PR: I don't think he was ever made Alderman, though, was he?
WLF: I have a feeling he may have been. He should have been. I can't remember. I've got a photograph at home of the Council when John Forrester was on the Council. I look quite young then. It must have been thirty-five years ago, when Win Brooks was there. So that was two or three years before I was Mayor, I should think. I'm not sure I didn't take over from her. I can't remember now. But John Forrester was alive then. He was very good for the town.
I must put in this little bit. I was posted to, 1945, to RAF Shambrook as senior briefing officer and I took over a building from somebody I'd never met.
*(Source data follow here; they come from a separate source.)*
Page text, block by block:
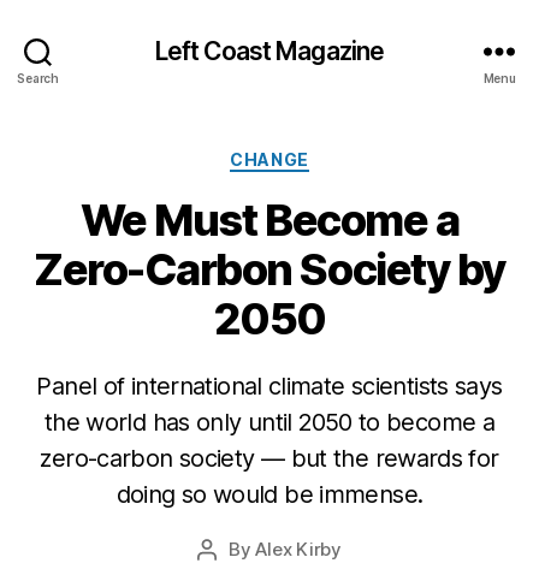
Search
Left Coast Magazine
Menu
Categories
CHANGE
We Must Become a
Zero-Carbon Society by
2050
Panel of international climate scientists says
the world has only until 2050 to become a
zero-carbon society — but the rewards for
doing so would be immense.
PostByAlex Kirby
Post
date
M
a
y
4
2
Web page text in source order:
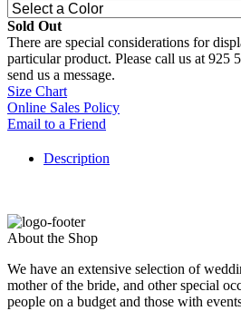
Sold Out
There are special considerations for
particular product. Please call us at 925
send us a message.
Size Chart
Online Sales Policy
Email to a Friend
Description
About the Shop
We have an extensive selection of
mother of the bride, and other special
people on a budget and those with
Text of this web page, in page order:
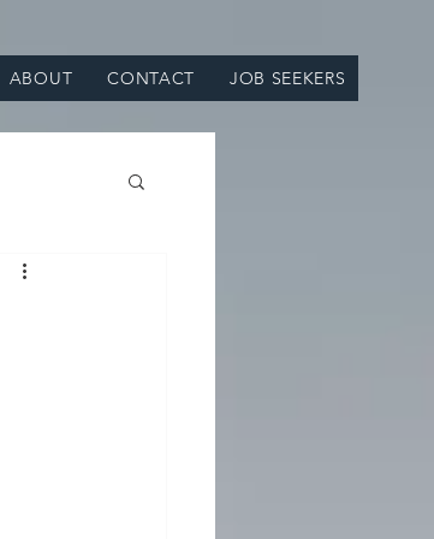
ABOUT CONTACT JOB SEEKERS
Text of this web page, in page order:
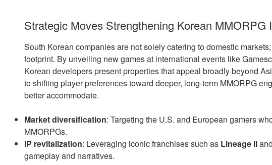
Strategic Moves Strengthening Korean MMORPG
South Korean companies are not solely catering to domestic
footprint. By unveiling new games at international events like
Korean developers present properties that appeal broadly beyond
to shifting player preferences toward deeper, long-term MMORPG
better accommodate.
Market diversification: Targeting the U.S. and European gamers
MMORPGs.
IP revitalization: Leveraging iconic franchises such as Lineage IIand
gameplay and narratives.
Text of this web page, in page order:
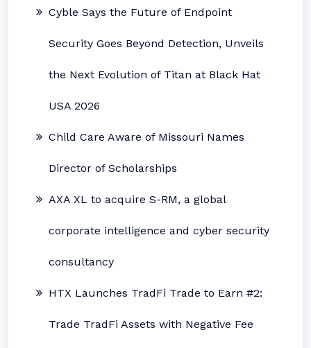
Cyble Says the Future of Endpoint
Security Goes Beyond Detection, Unveils
the Next Evolution of Titan at Black Hat
USA 2026
Child Care Aware of Missouri Names
Director of Scholarships
AXA XL to acquire S-RM, a global
corporate intelligence and cyber security
consultancy
HTX Launches TradFi Trade to Earn #2:
Trade TradFi Assets with Negative Fee
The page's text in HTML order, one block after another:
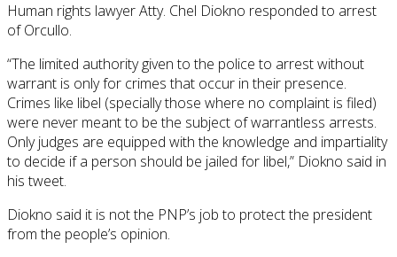
Human rights lawyer Atty. Chel Diokno responded to arrest
of Orcullo.
“The limited authority given to the police to arrest without
warrant is only for crimes that occur in their presence.
Crimes like libel (specially those where no complaint is filed)
were never meant to be the subject of warrantless arrests.
Only judges are equipped with the knowledge and impartiality
to decide if a person should be jailed for libel,” Diokno said in
his tweet.
Diokno said it is not the PNP’s job to protect the president
from the people’s opinion.

I had to sign the Inventory for it and the chap previous who signed it was John Forrester and he used it for parachute packing.
When I took it over it was for an air crew briefing room, but I never met him until he came on the Council. I can't remember him when I first came to Hertford but it must have been ten years after I joined, I suppose and we were talking one evening and we realised that we were both at the same station. I followed him at the station. And he remained a very great friend of mine until he died, That's some years ago, isn't it?
PR: Yes, a few years back now. And Dan Dye?
WLF: Dan Dye, yes. I always remember Dan. I remember a lot of stories he used to, how he used to shove boys up the chimney and things like that.
PR: Yes, yes.
WLF: But he was a good old boy. He was driving his big old Humber about, well not long before he died, anyway. Dan Dye, a good old boy.
PR: Yes, I think what we'll do having got a snippet, I'll have to run away quite quickly, we've got
the markers down. Some things we can talk about. I'll nip off and another time I can come round to your place and see some pictures. We've got the markers down. It may be that we don't come out very well because of the noise.